EDX Markets
- Company type: Private
- Founded: 2022
- Headquarters: Chicago, United States
- Key people: Tony Acuña-Rohter (CEO)
- Products: Over 90 digital asset instruments
- Website: edxmarkets.com

= EDX Markets =

Cryptocurrency company in New Jersey, US

EDX Markets is an institutional cryptocurrency exchange. Backed by several prominent financial firms—including Citadel Securities, Virtu Financial, Fidelity Digital Assets, Charles Schwab Corporation, Sequoia Capital, HRT Technology and Miami International Holdings—EDX Markets offers trading, settlement and clearing services globally.

Its U.S.-based spot exchange supports trading in over 90 instruments, from leading products like Bitcoin and Ethereum to memecoins like Dogecoin and Shiba Inu. Its Singapore-based perpetual futures exchange lists over 60 coins in which clients can access synthetic markets. The firm seeks to incorporate best practices from leading traditional finance firms into the digital asset landscape.

The exchange began processing trades in June 2023. In December 2025, its average daily volumes reached roughly $200 million.

== History ==
EDX Markets was founded in 2022. Initially built on technology infrastructure powered by MEMX, the exchange began processing trades in June 2023, offering trading in Bitcoin, Ethereum, Litecoin, and Bitcoin Cash at launch.

In 2023, EDX launched EDX Clearing, a central clearinghouse for trades. The clearinghouse was designed to support improved price competition, reduced settlement risk, and greater operational efficiency. EDX Markets selected Anchorage Digital to provide clearinghouse custody.

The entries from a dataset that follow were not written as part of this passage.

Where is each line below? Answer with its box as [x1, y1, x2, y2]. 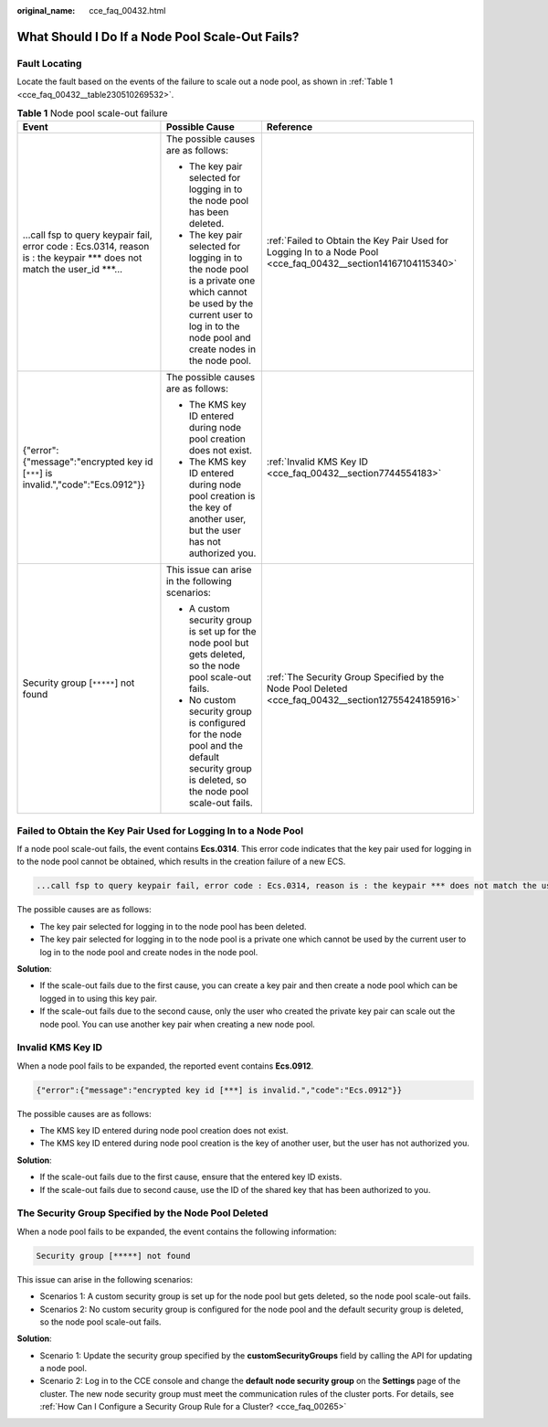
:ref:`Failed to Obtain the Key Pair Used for [266, 234, 449, 247]
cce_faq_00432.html [89, 5, 166, 16]
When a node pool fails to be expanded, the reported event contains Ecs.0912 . [16, 1060, 314, 1071]
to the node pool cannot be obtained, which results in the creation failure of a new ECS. [16, 856, 346, 868]
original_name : [16, 5, 76, 16]
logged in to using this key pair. [39, 993, 157, 1004]
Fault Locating [16, 57, 82, 69]
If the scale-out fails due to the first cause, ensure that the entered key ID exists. [39, 1171, 342, 1183]
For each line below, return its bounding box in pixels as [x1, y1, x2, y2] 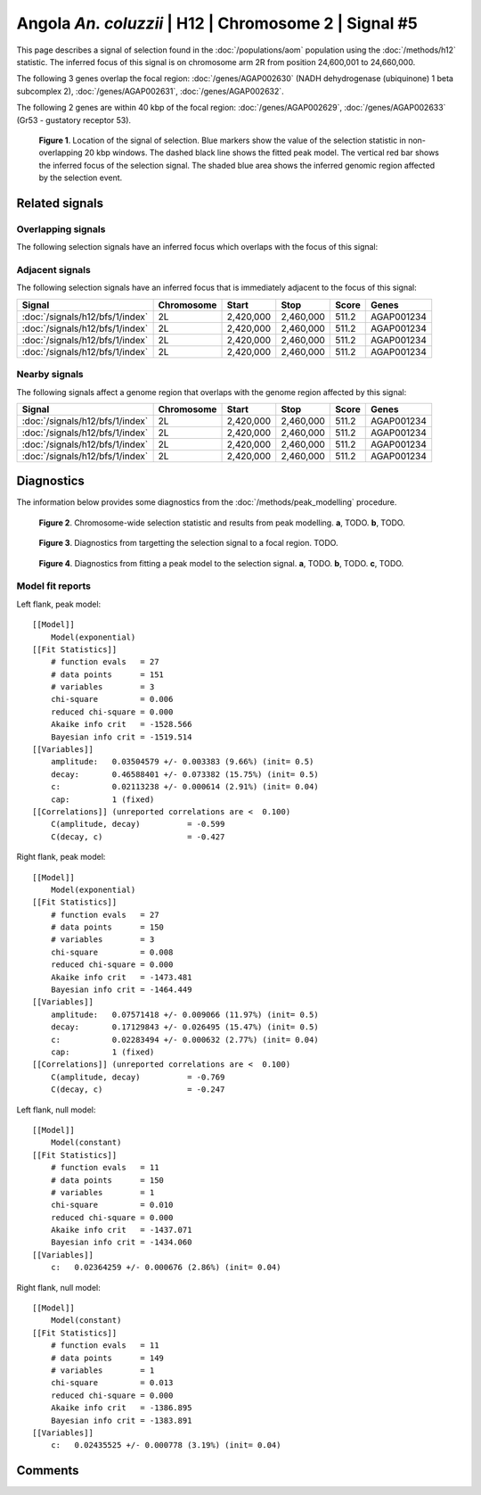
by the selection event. [38, 172, 123, 183]
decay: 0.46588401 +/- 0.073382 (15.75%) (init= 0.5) [50, 769, 320, 780]
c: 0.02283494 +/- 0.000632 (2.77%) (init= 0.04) [50, 1035, 320, 1045]
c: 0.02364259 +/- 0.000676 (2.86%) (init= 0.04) [50, 1262, 281, 1273]
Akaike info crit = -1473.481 [50, 972, 192, 982]
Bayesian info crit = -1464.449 [50, 985, 192, 995]
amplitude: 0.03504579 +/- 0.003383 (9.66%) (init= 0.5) [50, 756, 314, 767]
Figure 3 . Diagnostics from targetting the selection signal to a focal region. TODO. [38, 538, 338, 549]
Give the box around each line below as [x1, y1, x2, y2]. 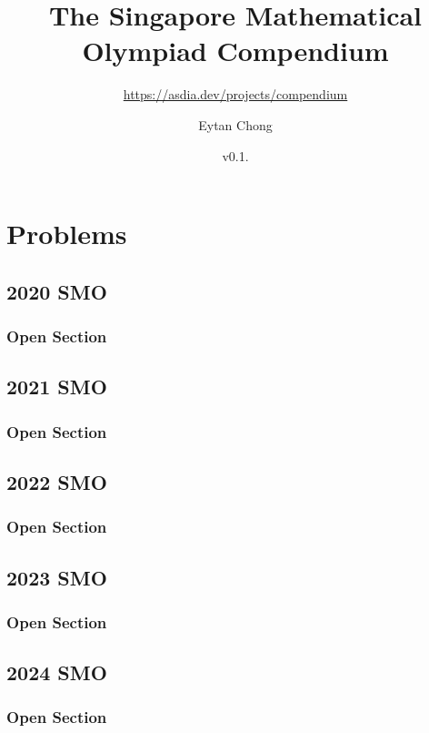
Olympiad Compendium [82, 32, 389, 69]
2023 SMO [6, 563, 107, 591]
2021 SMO [6, 372, 107, 401]
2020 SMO [6, 277, 107, 305]
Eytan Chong [198, 115, 273, 134]
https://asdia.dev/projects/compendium [123, 85, 348, 104]
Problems [6, 215, 127, 252]
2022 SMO [6, 467, 107, 495]
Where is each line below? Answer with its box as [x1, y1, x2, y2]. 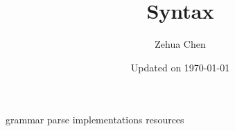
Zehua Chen [155, 37, 206, 51]
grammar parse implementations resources [6, 112, 184, 127]
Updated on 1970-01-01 [130, 60, 230, 74]
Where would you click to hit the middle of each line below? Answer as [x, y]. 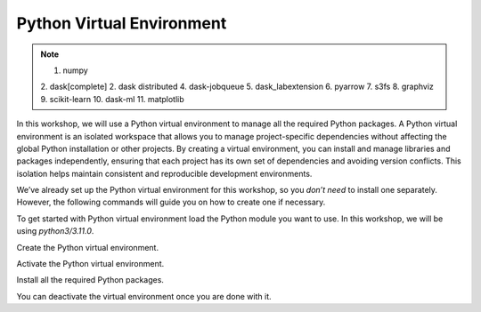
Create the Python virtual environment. [88, 247]
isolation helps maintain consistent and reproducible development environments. [164, 173]
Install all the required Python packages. [90, 280]
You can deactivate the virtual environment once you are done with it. [144, 296]
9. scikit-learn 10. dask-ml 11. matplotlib [112, 99]
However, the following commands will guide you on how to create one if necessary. [171, 202]
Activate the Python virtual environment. [90, 264]
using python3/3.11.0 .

In 2024, EDX Markets moved away from MEMX technology and migrated to a proprietary matching engine located at the Equinix NY4 data center.

In January 2024, EDX Markets completed its series B round of funding, led by Pantera Capital and Sequoia Capital, for an undisclosed amount. The company said it would use the funding to expand outside the United States. In November 2024, EDX added trading support for two memecoins, Dogecoin and Shiba Inu.

In December 2024, Tony Acuña-Rohter was named chief executive officer of EDX Markets. He had previously served as the firm's chief technology officer.

In April 2025, EDX Markets announced support for USD Coin (USDC) for collateral deposits and the settlement of U.S. dollar obligations.

In February 2026, EDX Markets launched FlowConnect, a crypto-as-a-service platform designed to help firms launch their own digital asset trading products on white-labeled EDX technology. Offerings at launch included spot trading, perpetual futures trading, clearing and stablecoin on- and off-ramp workflows.

In April 2026, EDX Markets submitted an application with the Office of the Comptroller of the Currency to become a national trust bank. The new status would enable EDX to deliver custody, asset management and principal trading services while keeping its client order matching services segregated.